Nancy Wainer explored the world of birthing vocabulary and its effects on pregnancy, labor, and birth.  She made distinctions such as “We don’t catch babies, we receive them.”  The Bag of waters becomes the “amniotic release.”  The mucous plug becomes “Baby Gel.”  Is there such a thing as a “Natural Cesarean?” or a “Gentle Cesarean?”

Michel Odent MD discussed how the human placenta transfers antibodies to the mother so that the mother’s microbiota is friendly to the baby. Today most women give birth where there are unfriendly microbes, not colonized in the same way. Today we must ask, “How is our health to be organized?” He said, there are only two kinds of birth: birth at home, and birth elsewhere.  Today, we have dysregulation of the immune system comparing only with hospital birth.   We need to find new ways to adapt.   He went on to say that too often we associate stress as a negative way of thinking, but there are times when we need stress hormones. In a pre-labor cesarean section, babies are not being exposed to fetal stress hormones. For example, corticosteroids are needed for maturation of the baby’s lungs.  Also, understanding the birth process means understanding “Neocortical inhibition” which should become part of the birth vocabulary.  We need to wonder why birth is so difficult for some women and not for others.  It has to do with “Neocortical inhibition.”  The neocortex must stop working in labor.”  Women need to be protected against key inhibitory functions.

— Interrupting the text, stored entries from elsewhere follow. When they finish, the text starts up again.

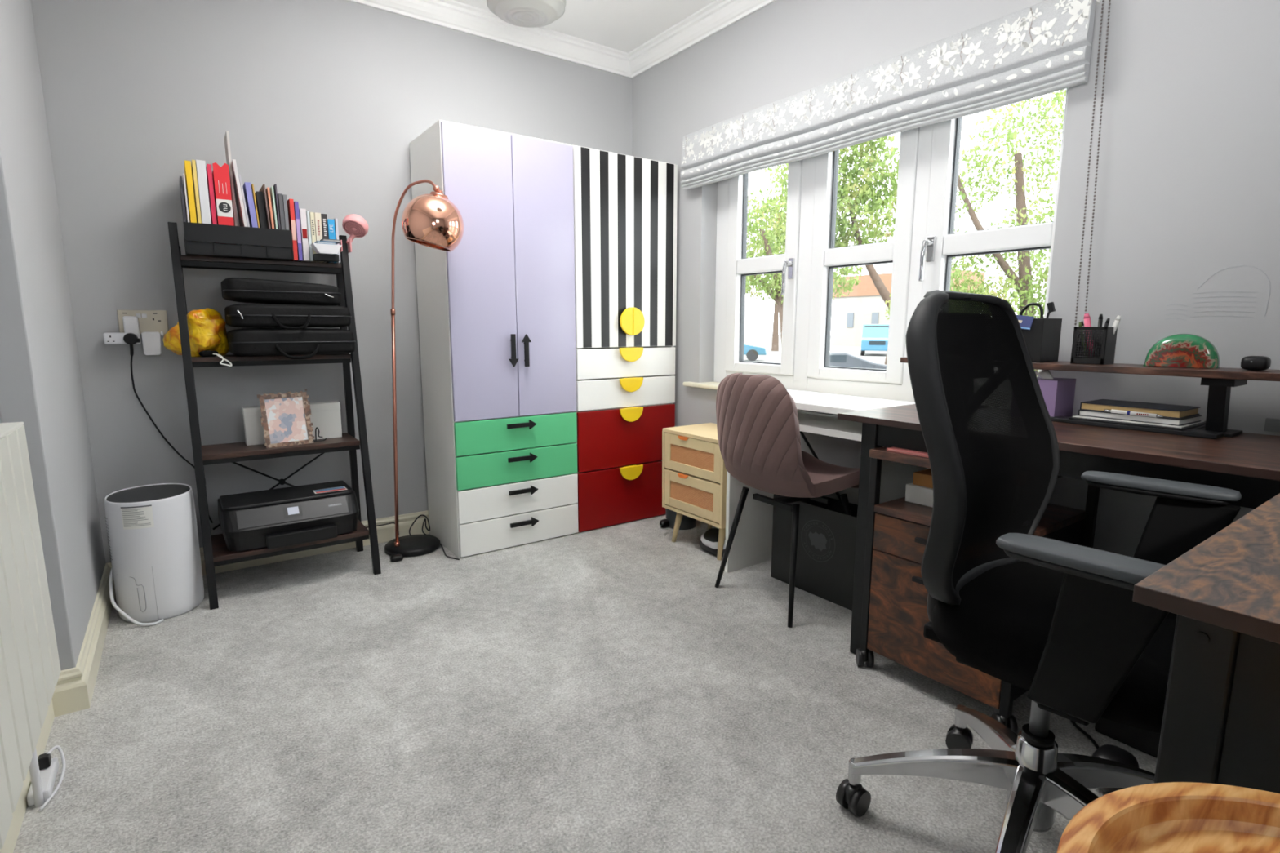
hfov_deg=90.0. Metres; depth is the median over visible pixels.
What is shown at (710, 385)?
window sill
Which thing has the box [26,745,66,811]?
lead
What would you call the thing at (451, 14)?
trim
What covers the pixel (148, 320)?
wall socket
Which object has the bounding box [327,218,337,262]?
book
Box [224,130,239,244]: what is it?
wallet
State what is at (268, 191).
magazine
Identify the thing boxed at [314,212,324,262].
book
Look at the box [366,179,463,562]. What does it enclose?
floor lamp
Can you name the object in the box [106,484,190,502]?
grille
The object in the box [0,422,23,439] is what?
grille
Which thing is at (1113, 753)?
brick
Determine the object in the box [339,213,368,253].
fan
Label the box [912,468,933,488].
box
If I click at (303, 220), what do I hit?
book
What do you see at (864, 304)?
building
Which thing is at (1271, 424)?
wall socket
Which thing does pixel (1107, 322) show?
pen
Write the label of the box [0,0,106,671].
wall
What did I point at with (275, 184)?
notebook
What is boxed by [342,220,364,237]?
grille
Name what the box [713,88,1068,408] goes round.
window
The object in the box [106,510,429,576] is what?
baseboard
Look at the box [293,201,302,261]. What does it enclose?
book
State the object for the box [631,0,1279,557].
wall
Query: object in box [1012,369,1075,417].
tissue box
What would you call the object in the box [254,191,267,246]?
book
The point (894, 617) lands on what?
base cabinet
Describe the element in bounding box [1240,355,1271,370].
gadget
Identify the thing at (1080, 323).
pen
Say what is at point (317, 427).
wire stand
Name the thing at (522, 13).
pendant lamp
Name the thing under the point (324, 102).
wall
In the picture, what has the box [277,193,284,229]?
book
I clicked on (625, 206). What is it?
wardrobe
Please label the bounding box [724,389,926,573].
desk
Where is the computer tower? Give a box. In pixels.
[770,493,857,610]
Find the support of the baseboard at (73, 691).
attached to the wall at (41, 387)
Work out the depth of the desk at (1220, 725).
0.67 m
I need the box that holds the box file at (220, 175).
[212,162,234,244]
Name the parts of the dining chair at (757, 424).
leg, under frame, leg, leg
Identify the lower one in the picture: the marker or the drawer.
the drawer
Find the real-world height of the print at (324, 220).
0.064 m
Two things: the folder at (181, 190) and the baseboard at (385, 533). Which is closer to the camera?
the folder at (181, 190)
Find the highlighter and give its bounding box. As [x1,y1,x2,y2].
[1083,313,1094,358]
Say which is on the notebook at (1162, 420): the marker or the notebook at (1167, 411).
the notebook at (1167, 411)
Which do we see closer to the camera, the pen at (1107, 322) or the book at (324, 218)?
the pen at (1107, 322)
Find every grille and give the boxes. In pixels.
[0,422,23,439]
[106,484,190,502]
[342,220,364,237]
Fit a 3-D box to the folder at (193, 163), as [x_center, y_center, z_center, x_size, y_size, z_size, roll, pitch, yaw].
[-1.611,-0.786,2.332,0.010,0.320,0.160,-6,11,-35]
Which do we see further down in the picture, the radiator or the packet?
the radiator
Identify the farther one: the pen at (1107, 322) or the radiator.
the pen at (1107, 322)
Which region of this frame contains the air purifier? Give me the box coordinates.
[104,483,204,626]
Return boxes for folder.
[179,176,188,241]
[182,173,189,241]
[184,160,196,222]
[191,160,202,242]
[205,164,217,224]
[238,174,253,245]
[242,182,257,227]
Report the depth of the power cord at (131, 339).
2.39 m
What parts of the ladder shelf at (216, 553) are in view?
leg, leg, shelf, rail, shelf, rail, shelf, rail, shelf, rail, leg, leg
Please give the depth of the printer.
2.46 m
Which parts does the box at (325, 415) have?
lid
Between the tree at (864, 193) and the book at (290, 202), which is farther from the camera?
the tree at (864, 193)
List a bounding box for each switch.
[135,313,146,317]
[390,554,403,562]
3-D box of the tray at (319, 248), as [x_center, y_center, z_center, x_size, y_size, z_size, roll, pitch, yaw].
[-1.219,-0.688,2.489,0.103,0.036,0.060,-6,11,-35]
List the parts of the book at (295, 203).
spine panel
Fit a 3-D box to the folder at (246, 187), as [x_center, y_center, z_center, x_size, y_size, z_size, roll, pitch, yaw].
[-1.475,-0.774,2.433,0.038,0.266,0.160,-6,11,-35]
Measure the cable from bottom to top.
0.134 m
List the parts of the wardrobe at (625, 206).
door, drawer, drawer, drawer, drawer, handle, handle, handle, handle, handle, handle, door
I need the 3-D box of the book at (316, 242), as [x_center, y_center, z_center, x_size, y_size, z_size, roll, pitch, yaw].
[-1.222,-0.711,2.486,0.068,0.010,0.051,-6,11,-35]
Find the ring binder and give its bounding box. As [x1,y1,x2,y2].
[195,159,211,223]
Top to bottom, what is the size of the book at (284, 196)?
0.236 m
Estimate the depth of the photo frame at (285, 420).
2.50 m
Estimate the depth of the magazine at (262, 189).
2.40 m
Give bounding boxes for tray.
[261,521,339,549]
[310,243,342,254]
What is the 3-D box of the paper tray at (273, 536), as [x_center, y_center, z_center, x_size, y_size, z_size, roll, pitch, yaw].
[-1.300,0.411,2.463,0.270,0.067,0.052,-6,11,-35]
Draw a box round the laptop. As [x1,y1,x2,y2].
[1050,415,1223,439]
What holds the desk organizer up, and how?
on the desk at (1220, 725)
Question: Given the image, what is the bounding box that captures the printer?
[217,480,359,551]
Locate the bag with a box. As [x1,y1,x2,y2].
[162,307,231,366]
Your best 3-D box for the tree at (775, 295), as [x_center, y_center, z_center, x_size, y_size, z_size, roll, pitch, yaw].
[3.925,-6.106,23.006,5.966,8.840,3.074,2,9,15]
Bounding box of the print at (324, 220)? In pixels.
[323,218,326,235]
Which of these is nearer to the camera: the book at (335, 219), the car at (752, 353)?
the book at (335, 219)
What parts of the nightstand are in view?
leg, handle, handle, rattan panel, drawer, drawer, rattan panel, leg
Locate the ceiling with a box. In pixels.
[453,0,715,53]
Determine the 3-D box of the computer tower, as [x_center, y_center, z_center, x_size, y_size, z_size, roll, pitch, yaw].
[0.706,0.459,2.454,0.142,0.345,0.401,-6,11,-35]
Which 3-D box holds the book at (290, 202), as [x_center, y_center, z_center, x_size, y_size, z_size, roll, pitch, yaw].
[-1.367,-0.762,2.506,0.014,0.226,0.151,-6,11,-35]
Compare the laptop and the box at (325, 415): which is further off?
the box at (325, 415)
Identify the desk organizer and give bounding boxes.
[991,318,1062,362]
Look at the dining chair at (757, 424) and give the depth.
2.17 m
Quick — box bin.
[659,508,696,529]
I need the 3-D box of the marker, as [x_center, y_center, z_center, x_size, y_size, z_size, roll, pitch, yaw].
[1.249,-0.232,1.705,0.012,0.126,0.043,-6,11,-35]
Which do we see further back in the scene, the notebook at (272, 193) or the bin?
the bin
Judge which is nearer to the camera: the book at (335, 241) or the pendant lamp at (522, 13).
the pendant lamp at (522, 13)
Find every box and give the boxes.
[182,222,293,261]
[241,400,342,445]
[312,253,339,262]
[905,482,1018,507]
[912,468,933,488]
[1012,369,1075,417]
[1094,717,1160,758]
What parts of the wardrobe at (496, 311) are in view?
door, handle, drawer, drawer, drawer, drawer, handle, handle, handle, handle, handle, door
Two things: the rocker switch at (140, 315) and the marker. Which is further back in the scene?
the rocker switch at (140, 315)
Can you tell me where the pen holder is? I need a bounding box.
[1070,326,1117,364]
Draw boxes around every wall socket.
[103,310,168,344]
[1263,417,1279,432]
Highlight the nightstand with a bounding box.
[662,422,726,559]
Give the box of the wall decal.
[1165,265,1270,319]
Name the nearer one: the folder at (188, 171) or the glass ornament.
the glass ornament
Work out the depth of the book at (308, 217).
2.48 m
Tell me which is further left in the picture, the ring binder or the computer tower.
the ring binder
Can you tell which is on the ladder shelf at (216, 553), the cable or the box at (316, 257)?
the box at (316, 257)
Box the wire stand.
[313,426,326,441]
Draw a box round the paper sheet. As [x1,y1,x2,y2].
[1072,415,1204,427]
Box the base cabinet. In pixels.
[855,446,1099,733]
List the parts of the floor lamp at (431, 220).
arm, cord, lamp shade
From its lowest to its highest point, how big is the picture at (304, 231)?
0.035 m
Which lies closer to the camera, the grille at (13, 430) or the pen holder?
the grille at (13, 430)
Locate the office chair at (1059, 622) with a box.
[835,289,1241,852]
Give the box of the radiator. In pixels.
[0,422,61,849]
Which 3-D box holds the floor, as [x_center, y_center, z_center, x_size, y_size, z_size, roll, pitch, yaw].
[0.068,0.810,1.640,2.882,0.100,4.090,-6,11,-35]
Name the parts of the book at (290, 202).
spine panel
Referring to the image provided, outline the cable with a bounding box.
[1018,302,1055,318]
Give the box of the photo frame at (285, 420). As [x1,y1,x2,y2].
[257,388,314,448]
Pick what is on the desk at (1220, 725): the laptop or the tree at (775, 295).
the laptop
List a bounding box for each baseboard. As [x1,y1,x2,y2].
[0,563,115,852]
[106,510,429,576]
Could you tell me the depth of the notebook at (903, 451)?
1.75 m
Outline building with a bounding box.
[831,269,984,346]
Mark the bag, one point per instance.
(207, 334)
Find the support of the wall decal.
attached to the wall at (1188, 186)
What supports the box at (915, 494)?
on the base cabinet
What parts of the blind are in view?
beaded chain
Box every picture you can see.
[264,396,308,444]
[302,228,307,238]
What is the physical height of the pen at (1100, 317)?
0.128 m
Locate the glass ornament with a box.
[1143,333,1219,368]
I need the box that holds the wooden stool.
[1057,782,1279,852]
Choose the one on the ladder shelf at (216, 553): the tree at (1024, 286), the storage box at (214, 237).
the storage box at (214, 237)
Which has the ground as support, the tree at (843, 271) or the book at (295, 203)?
the tree at (843, 271)
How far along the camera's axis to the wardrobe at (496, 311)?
2.81 m
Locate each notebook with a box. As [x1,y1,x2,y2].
[250,183,259,227]
[269,186,279,247]
[273,183,280,229]
[886,446,928,457]
[1078,409,1201,426]
[1080,399,1200,418]
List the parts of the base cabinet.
post, handle, handle, drawer, drawer, post, post
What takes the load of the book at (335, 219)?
on the ladder shelf at (216, 553)
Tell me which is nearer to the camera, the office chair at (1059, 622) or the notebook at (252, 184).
the office chair at (1059, 622)
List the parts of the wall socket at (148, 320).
socket adaptor
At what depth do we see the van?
42.41 m
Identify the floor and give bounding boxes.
[13,514,1156,852]
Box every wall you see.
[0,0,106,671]
[31,0,631,563]
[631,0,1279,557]
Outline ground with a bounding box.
[743,334,995,391]
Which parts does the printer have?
scanner lid
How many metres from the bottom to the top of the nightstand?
0.540 m
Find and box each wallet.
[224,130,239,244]
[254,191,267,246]
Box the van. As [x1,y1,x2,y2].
[860,324,888,355]
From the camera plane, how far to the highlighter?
1.72 m
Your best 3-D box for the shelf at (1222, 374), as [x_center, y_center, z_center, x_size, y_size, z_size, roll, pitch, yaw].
[1.357,-0.130,1.530,0.175,0.017,1.505,-6,11,-35]
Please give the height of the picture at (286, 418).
0.174 m
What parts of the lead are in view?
cord
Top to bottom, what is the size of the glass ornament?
0.082 m
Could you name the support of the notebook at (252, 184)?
in the storage box at (214, 237)
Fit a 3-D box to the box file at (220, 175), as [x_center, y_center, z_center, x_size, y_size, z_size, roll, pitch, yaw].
[-1.548,-0.795,2.378,0.048,0.322,0.176,-6,11,-35]
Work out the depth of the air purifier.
2.18 m
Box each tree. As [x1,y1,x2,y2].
[745,163,788,342]
[745,235,862,351]
[747,134,955,364]
[884,88,1066,376]
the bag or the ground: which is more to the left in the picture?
the bag
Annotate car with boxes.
[743,343,766,360]
[829,351,886,368]
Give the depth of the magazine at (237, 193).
2.35 m
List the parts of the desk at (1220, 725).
leg, leg, panel
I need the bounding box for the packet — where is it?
[1016,315,1034,329]
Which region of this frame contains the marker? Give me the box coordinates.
[1099,315,1120,358]
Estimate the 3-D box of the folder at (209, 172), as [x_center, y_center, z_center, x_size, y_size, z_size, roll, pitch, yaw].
[-1.575,-0.786,2.358,0.013,0.312,0.160,-6,11,-35]
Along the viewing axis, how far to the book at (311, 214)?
2.48 m
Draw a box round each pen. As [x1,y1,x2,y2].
[1079,322,1087,358]
[1096,318,1110,358]
[1097,314,1102,355]
[1104,408,1163,417]
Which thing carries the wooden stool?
on the floor
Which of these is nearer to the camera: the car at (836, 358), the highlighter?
the highlighter
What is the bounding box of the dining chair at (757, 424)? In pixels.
[714,373,859,627]
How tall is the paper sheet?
0.002 m
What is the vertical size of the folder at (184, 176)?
0.270 m
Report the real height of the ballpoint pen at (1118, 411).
0.012 m
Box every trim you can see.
[348,0,631,78]
[628,0,775,78]
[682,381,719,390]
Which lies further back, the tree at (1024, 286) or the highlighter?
the tree at (1024, 286)
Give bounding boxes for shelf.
[167,222,381,609]
[900,356,1279,381]
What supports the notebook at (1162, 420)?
on the paper sheet
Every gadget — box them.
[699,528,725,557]
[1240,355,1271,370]
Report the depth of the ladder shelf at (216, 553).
2.46 m
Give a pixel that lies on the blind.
(1044, 47)
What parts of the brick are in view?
cord
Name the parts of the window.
sash, handle, sash, handle, sash
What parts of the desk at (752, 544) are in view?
panel, panel
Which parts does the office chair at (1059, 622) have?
leg, headrest panel, frame, leg, seat, armrest, leg, armrest
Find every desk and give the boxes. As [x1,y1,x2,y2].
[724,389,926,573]
[837,356,1279,793]
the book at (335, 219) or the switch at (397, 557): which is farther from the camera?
the switch at (397, 557)
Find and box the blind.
[680,0,1111,324]
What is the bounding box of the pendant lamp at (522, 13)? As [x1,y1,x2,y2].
[486,0,565,27]
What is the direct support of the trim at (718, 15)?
attached to the wall at (1188, 186)
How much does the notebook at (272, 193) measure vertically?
0.261 m
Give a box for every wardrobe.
[408,120,577,557]
[572,145,677,532]
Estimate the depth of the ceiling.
3.00 m
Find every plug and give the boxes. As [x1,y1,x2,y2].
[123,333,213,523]
[141,331,163,355]
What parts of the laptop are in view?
lid
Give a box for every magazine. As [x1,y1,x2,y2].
[231,159,247,226]
[259,183,271,228]
[265,186,274,228]
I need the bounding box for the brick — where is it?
[1070,720,1138,793]
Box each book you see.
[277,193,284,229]
[282,194,290,248]
[287,198,297,261]
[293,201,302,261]
[298,208,309,262]
[306,210,313,262]
[309,212,316,262]
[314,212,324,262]
[314,240,336,244]
[320,213,328,262]
[320,238,340,243]
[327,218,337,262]
[333,217,340,263]
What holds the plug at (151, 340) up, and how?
attached to the wall socket at (148, 320)
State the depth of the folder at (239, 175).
2.34 m
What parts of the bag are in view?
cord

Michel made the trip across the Atlantic at the age of 88.  We gave him a tribute slide show of his work through the years, including pictures as a child, and also gave him a journal in which everyone at the conference wrote words of gratitude to him for his lifelong work in birth.  When asked the question, “What made you become interested in birth?”  he answered, “Oh, I’m not interested in birth – I’m interested in humans but of course birth is a part of human existence.”

Brad Bootstaylor MD:  Is one of three obstetricians in Georgia performing vaginal breeches in a hospital setting.  His Dads catch babies 90% of the time. He sees birth as a natural event that may or may not need managing. He emphasized the need to always have a conversation with birthing parents in shared decision making, hearing their needs and then discussing how they can work together. Even in an emergency cesarean, the process is important.  He said, “I help her to remember that her job is to bring her baby here to the earth.”  He shared seven pearls of care some of which were respecting a patient’s values, enhancing physical comfort, providing emotional support, involving the family and especially listening to the mother.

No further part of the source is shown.